During every evacuation procedure the slow desorption of water films on the surface of the chamber represents a problem. The rate of desorption slows after a few hours of evacuation to a constant. Absorbed water molecules can only be pumped out while in gaseous form. To actively free the water molecules from the surface requires an input of energy to the system sufficient to break the molecular bonds (condensation energy).
Up until now it was normal practise to accelerate the desorption by heating to a temperature of 250°C. The heating procedure provides approximately 1 meV of energy and significantly accelerates the procedure. However, conventional thermal heating can still require several hours or days to achieve a sufficient level of cleaning.
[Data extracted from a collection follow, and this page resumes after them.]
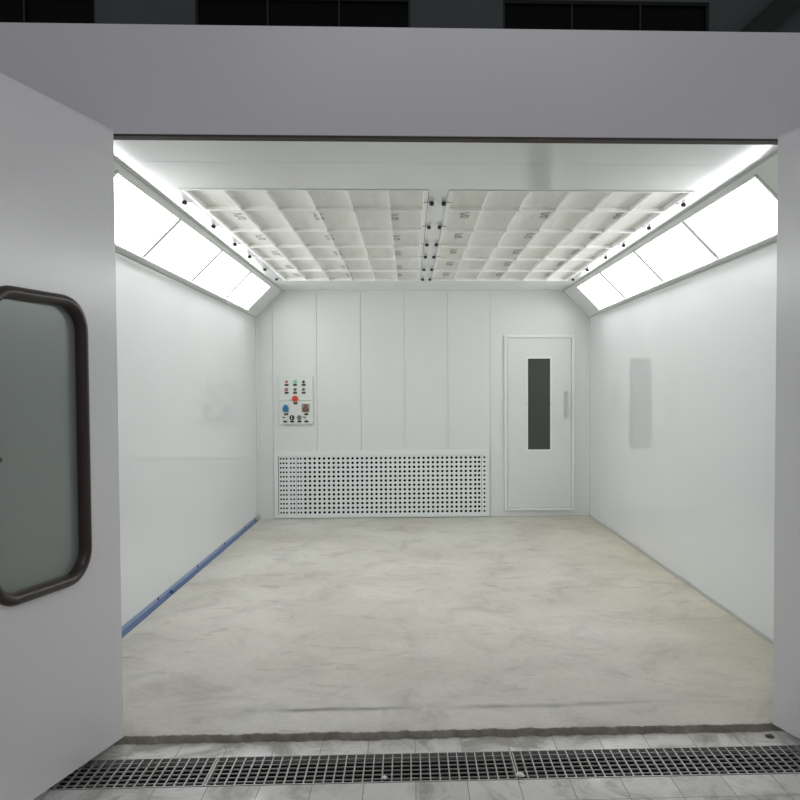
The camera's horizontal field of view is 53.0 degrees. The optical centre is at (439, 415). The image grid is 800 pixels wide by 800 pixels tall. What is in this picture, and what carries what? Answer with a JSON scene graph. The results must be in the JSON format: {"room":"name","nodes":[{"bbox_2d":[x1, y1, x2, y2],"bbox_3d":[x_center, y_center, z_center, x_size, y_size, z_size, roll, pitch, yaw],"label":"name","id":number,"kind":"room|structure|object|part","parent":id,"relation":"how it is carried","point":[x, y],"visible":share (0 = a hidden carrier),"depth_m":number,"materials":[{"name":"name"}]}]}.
{"room":"auto repair garage","nodes":[
{"label":"auto repair garage","id":0,"kind":"room"},
{"bbox_2d":[115,252,257,625],"bbox_3d":[-2.106,0.107,6.543,0.070,2.452,5.989,0,2,-2],"label":"wall","id":1,"kind":"structure","parent":0,"point":[186,357],"depth_m":6.25,"materials":[{"name":"white metal"}]},
{"bbox_2d":[114,170,181,259],"bbox_3d":[-1.847,-1.168,4.791,0.276,0.284,1.178,0,2,-2],"label":"light panel","id":2,"kind":"object","parent":1,"relation":"attached to","point":[141,220],"visible":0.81,"depth_m":4.89,"materials":[{"name":"white plastic"}]},
{"bbox_2d":[144,219,222,283],"bbox_3d":[-1.891,-1.205,5.976,0.276,0.284,1.191,0,2,-2],"label":"light panel","id":3,"kind":"object","parent":1,"relation":"attached to","point":[184,251],"visible":0.97,"depth_m":5.89,"materials":[{"name":"white plastic"}]},
{"bbox_2d":[122,514,259,637],"bbox_3d":[-2.047,1.302,6.579,0.035,0.057,5.971,0,2,-2],"label":"baseboard","id":4,"kind":"structure","parent":1,"relation":"attached to","point":[163,597],"depth_m":6.29,"materials":[{"name":"blue painted metal"}]},
{"bbox_2d":[114,157,282,317],"bbox_3d":[-1.942,-1.254,6.507,0.390,0.376,5.988,0,2,-2],"label":"trim","id":5,"kind":"structure","parent":1,"relation":"attached to","point":[272,292],"depth_m":6.06,"materials":[{"name":"grey metal"}]},
{"bbox_2d":[192,250,251,299],"bbox_3d":[-1.937,-1.242,7.171,0.276,0.284,1.199,0,2,-2],"label":"light panel","id":6,"kind":"object","parent":1,"relation":"attached to","point":[224,273],"visible":0.99,"depth_m":7.09,"materials":[{"name":"white"}]},
{"bbox_2d":[226,272,271,311],"bbox_3d":[-1.980,-1.278,8.323,0.276,0.284,1.102,0,2,-2],"label":"light panel","id":7,"kind":"object","parent":1,"relation":"attached to","point":[252,287],"visible":0.97,"depth_m":8.27,"materials":[{"name":"white plastic"}]},
{"bbox_2d":[0,22,799,138],"bbox_3d":[0.040,-0.127,3.604,4.140,3.151,0.090,0,2,-2],"label":"wall","id":8,"kind":"structure","parent":0,"point":[125,78],"depth_m":3.51,"materials":[{"name":"grey metal"}]},
{"bbox_2d":[0,73,122,799],"bbox_3d":[-1.568,0.117,2.772,0.138,2.651,1.496,0,2,13],"label":"door","id":9,"kind":"structure","parent":8,"relation":"in","point":[61,685],"depth_m":3.11,"materials":[{"name":"grey metal"}]},
{"bbox_2d":[113,134,777,144],"bbox_3d":[0.048,-1.227,3.555,3.025,0.009,0.059,0,2,-2],"label":"seal","id":10,"kind":"object","parent":8,"relation":"attached to","point":[115,136],"visible":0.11,"depth_m":3.54,"materials":[{"name":"grey rubber"}]},
{"bbox_2d":[773,126,799,738],"bbox_3d":[1.747,0.100,2.902,0.137,2.651,1.496,-1,2,-19],"label":"door","id":11,"kind":"structure","parent":8,"relation":"in","point":[786,635],"depth_m":3.52,"materials":[{"name":"grey metal"}]},
{"bbox_2d":[33,516,799,799],"bbox_3d":[0.041,1.576,3.805,28.000,0.334,15.500,0,2,-2],"label":"floor","id":12,"kind":"structure","parent":0,"point":[351,629],"depth_m":4.44,"materials":[{"name":"concrete"}]},
{"bbox_2d":[48,757,217,789],"bbox_3d":[-1.566,1.480,3.267,1.249,0.030,0.252,0,2,-2],"label":"drain grate","id":13,"kind":"object","parent":12,"relation":"on","point":[165,763],"visible":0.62,"depth_m":3.29,"materials":[{"name":"silver metal"}]},
{"bbox_2d":[204,751,517,786],"bbox_3d":[-0.314,1.473,3.314,1.249,0.030,0.252,0,2,-2],"label":"drain grate","id":14,"kind":"object","parent":12,"relation":"on","point":[494,756],"visible":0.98,"depth_m":3.34,"materials":[{"name":"silver metal"}]},
{"bbox_2d":[511,745,799,779],"bbox_3d":[0.938,1.467,3.361,1.249,0.030,0.252,0,2,-2],"label":"drain grate","id":15,"kind":"object","parent":12,"relation":"on","point":[678,752],"visible":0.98,"depth_m":3.38,"materials":[{"name":"silver metal"}]},
{"bbox_2d":[516,772,524,776],"bbox_3d":[0.326,1.450,3.231,0.032,0.014,0.034,-2,2,-38],"label":"paper scrap","id":16,"kind":"object","parent":15,"relation":"on","point":[519,774],"visible":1,"depth_m":3.23,"materials":[{"name":"white paper"}]},
{"bbox_2d":[765,734,774,737],"bbox_3d":[1.483,1.439,3.593,0.037,0.009,0.036,-1,2,-34],"label":"dry leaf","id":17,"kind":"object","parent":12,"relation":"on","point":[766,735],"visible":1,"depth_m":3.59,"materials":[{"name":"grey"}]},
{"bbox_2d":[255,291,588,518],"bbox_3d":[-0.187,-0.159,9.636,4.120,2.774,0.060,0,2,-2],"label":"wall","id":18,"kind":"structure","parent":0,"point":[388,370],"depth_m":9.59,"materials":[{"name":"white metal"}]},
{"bbox_2d":[255,318,258,513],"bbox_3d":[-2.172,0.014,9.526,0.022,2.334,0.020,0,2,-2],"label":"trim","id":19,"kind":"structure","parent":18,"relation":"attached to","point":[256,318],"depth_m":9.52,"materials":[{"name":"white metal"}]},
{"bbox_2d":[279,377,313,423],"bbox_3d":[-1.710,-0.178,9.511,0.404,0.562,0.071,0,2,-2],"label":"control panel","id":20,"kind":"object","parent":18,"relation":"attached to","point":[295,389],"visible":1,"depth_m":9.52,"materials":[{"name":"white metal"}]},
{"bbox_2d":[282,405,288,411],"bbox_3d":[-1.830,-0.087,9.493,0.072,0.083,0.040,0,2,-2],"label":"power socket","id":21,"kind":"object","parent":20,"relation":"attached to","point":[285,408],"depth_m":9.48,"materials":[{"name":"blue plastic"}]},
{"bbox_3d":[-1.597,-0.090,9.520,0.094,0.100,0.004,0,2,-2],"label":"key plate","id":22,"kind":"part","parent":20,"relation":"part of","materials":[{"name":"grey plastic"}]},
{"bbox_2d":[274,449,488,517],"bbox_3d":[-0.691,0.817,9.606,2.576,0.808,0.021,0,2,-2],"label":"air vent","id":23,"kind":"object","parent":18,"relation":"in","point":[312,483],"visible":1,"depth_m":9.61,"materials":[{"name":"white metal"}]},
{"bbox_2d":[283,290,562,291],"bbox_3d":[-0.191,-1.488,9.557,3.336,0.014,0.014,0,2,-2],"label":"trim","id":24,"kind":"structure","parent":18,"relation":"attached to","point":[283,290],"depth_m":9.54,"materials":[{"name":"white metal"}]},
{"bbox_2d":[274,515,586,518],"bbox_3d":[-0.095,1.223,9.646,3.770,0.009,0.012,0,2,-2],"label":"trim","id":25,"kind":"structure","parent":18,"relation":"attached to","point":[542,515],"depth_m":9.64,"materials":[{"name":"grey metal"}]},
{"bbox_2d":[504,335,574,510],"bbox_3d":[1.202,0.089,9.628,0.848,2.116,0.073,0,2,-2],"label":"door","id":26,"kind":"structure","parent":18,"relation":"in","point":[538,369],"depth_m":9.65,"materials":[{"name":"white metal"}]},
{"bbox_3d":[1.523,-0.136,9.611,0.028,0.315,0.028,0,2,-2],"label":"handle","id":27,"kind":"part","parent":26,"relation":"part of","materials":[{"name":"grey metal"}]},
{"bbox_2d":[588,318,589,510],"bbox_3d":[1.803,-0.007,9.675,0.022,2.334,0.020,0,2,-2],"label":"trim","id":28,"kind":"structure","parent":18,"relation":"attached to","point":[588,318],"depth_m":9.66,"materials":[{"name":"white metal"}]},
{"bbox_2d":[113,140,777,290],"bbox_3d":[-0.079,-1.562,6.568,3.396,0.320,5.989,0,2,-2],"label":"ceiling","id":29,"kind":"structure","parent":0,"point":[168,166],"depth_m":4.33,"materials":[{"name":"white metal"}]},
{"bbox_2d":[180,188,428,280],"bbox_3d":[-0.872,-1.422,6.691,1.464,0.052,3.920,0,2,-2],"label":"filter","id":30,"kind":"object","parent":29,"relation":"attached to","point":[299,234],"visible":0.95,"depth_m":5.96,"materials":[{"name":"white fabric"}]},
{"bbox_2d":[431,190,694,280],"bbox_3d":[0.724,-1.430,6.751,1.486,0.052,3.920,0,2,-2],"label":"filter","id":31,"kind":"object","parent":29,"relation":"attached to","point":[488,235],"visible":0.96,"depth_m":6.03,"materials":[{"name":"white fabric"}]},
{"bbox_2d":[95,0,799,32],"bbox_3d":[-0.276,-3.816,11.484,28.000,10.033,0.200,0,2,-2],"label":"wall","id":32,"kind":"structure","parent":0,"point":[724,15],"depth_m":11.35,"materials":[{"name":"grey painted metal"}]},
{"bbox_2d":[0,0,94,23],"bbox_3d":[-6.288,-4.636,11.197,2.970,2.475,0.070,0,2,-2],"label":"window","id":33,"kind":"structure","parent":32,"relation":"in","point":[11,11],"depth_m":11.21,"materials":[{"name":"black glass"}]},
{"bbox_2d":[196,0,409,27],"bbox_3d":[-1.921,-4.659,11.361,3.010,2.475,0.070,0,2,-2],"label":"window","id":34,"kind":"structure","parent":32,"relation":"in","point":[322,13],"depth_m":11.34,"materials":[{"name":"black glass"}]},
{"bbox_2d":[503,1,708,30],"bbox_3d":[2.385,-4.682,11.522,2.970,2.475,0.070,0,2,-2],"label":"window","id":35,"kind":"structure","parent":32,"relation":"in","point":[555,15],"depth_m":11.50,"materials":[{"name":"black glass"}]},
{"bbox_2d":[740,0,799,31],"bbox_3d":[4.811,-5.761,11.395,4.917,4.540,0.230,0,2,-2],"label":"brace","id":36,"kind":"object","parent":32,"relation":"attached to","point":[770,17],"visible":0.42,"depth_m":11.29,"materials":[{"name":"black metal"}]},
{"bbox_2d":[589,242,776,639],"bbox_3d":[1.961,0.085,6.696,0.070,2.452,5.989,0,2,-2],"label":"wall","id":37,"kind":"structure","parent":0,"point":[683,372],"depth_m":6.04,"materials":[{"name":"white metal"}]},
{"bbox_2d":[576,272,624,310],"bbox_3d":[1.688,-1.298,8.460,0.276,0.284,1.102,0,2,-2],"label":"light panel","id":38,"kind":"object","parent":37,"relation":"attached to","point":[596,288],"visible":0.99,"depth_m":8.40,"materials":[{"name":"white plastic"}]},
{"bbox_2d":[599,251,662,299],"bbox_3d":[1.731,-1.262,7.309,0.276,0.284,1.199,0,2,-2],"label":"light panel","id":39,"kind":"object","parent":37,"relation":"attached to","point":[629,275],"visible":1,"depth_m":7.23,"materials":[{"name":"white plastic"}]},
{"bbox_2d":[563,150,777,317],"bbox_3d":[1.786,-1.273,6.646,0.390,0.376,5.988,0,2,-2],"label":"trim","id":40,"kind":"structure","parent":37,"relation":"attached to","point":[766,169],"depth_m":5.52,"materials":[{"name":"grey metal"}]},
{"bbox_2d":[633,221,717,283],"bbox_3d":[1.776,-1.224,6.113,0.276,0.284,1.191,0,2,-2],"label":"light panel","id":41,"kind":"object","parent":37,"relation":"attached to","point":[676,252],"visible":1,"depth_m":6.03,"materials":[{"name":"white plastic"}]},
{"bbox_2d":[589,514,772,643],"bbox_3d":[1.925,1.293,6.728,0.011,0.033,5.971,0,2,-2],"label":"baseboard","id":42,"kind":"structure","parent":37,"relation":"attached to","point":[681,578],"depth_m":6.15,"materials":[{"name":"grey metal"}]},
{"bbox_3d":[1.938,1.302,6.331,0.002,0.026,0.220,0,2,-2],"label":"joint plate","id":43,"kind":"part","parent":42,"relation":"part of","materials":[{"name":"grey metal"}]},
{"bbox_2d":[681,174,776,260],"bbox_3d":[1.821,-1.187,4.928,0.276,0.284,1.178,0,2,-2],"label":"light panel","id":44,"kind":"object","parent":37,"relation":"attached to","point":[744,217],"visible":0.87,"depth_m":4.89,"materials":[{"name":"white plastic"}]}
]}
Cold heating of the Vacuum Chamber using VUV
High energy “cold” UV-radiation in the Vacuum-UV (VUV) at 185nm (approximately 6.7 eV), which corresponds to the resonant frequency of H2O, is used to quickly dissolve the molecular bonds on the substrate, after which the free gaseous molecules can be extracted. This process is highly efficient, due to the extremely high photon yield of the sources composed of a special synthetic quartz glass.
Furthermore, it has been demonstrated that the hard UV radiation also dissociates other impurities, such as for example hydrocarbons and other organic compounds, and as such the procedure is suitable for substrate cleaning. If the high power radiation source is used in a normal air or oxygen atmosphere, instead of in vacuum, the dissociation of the oxygen produces ozone.
This side effect can be advantageously used to oxidise the so called fingerprints and residues of cleaning agents, which are otherwise difficult to locate and remove.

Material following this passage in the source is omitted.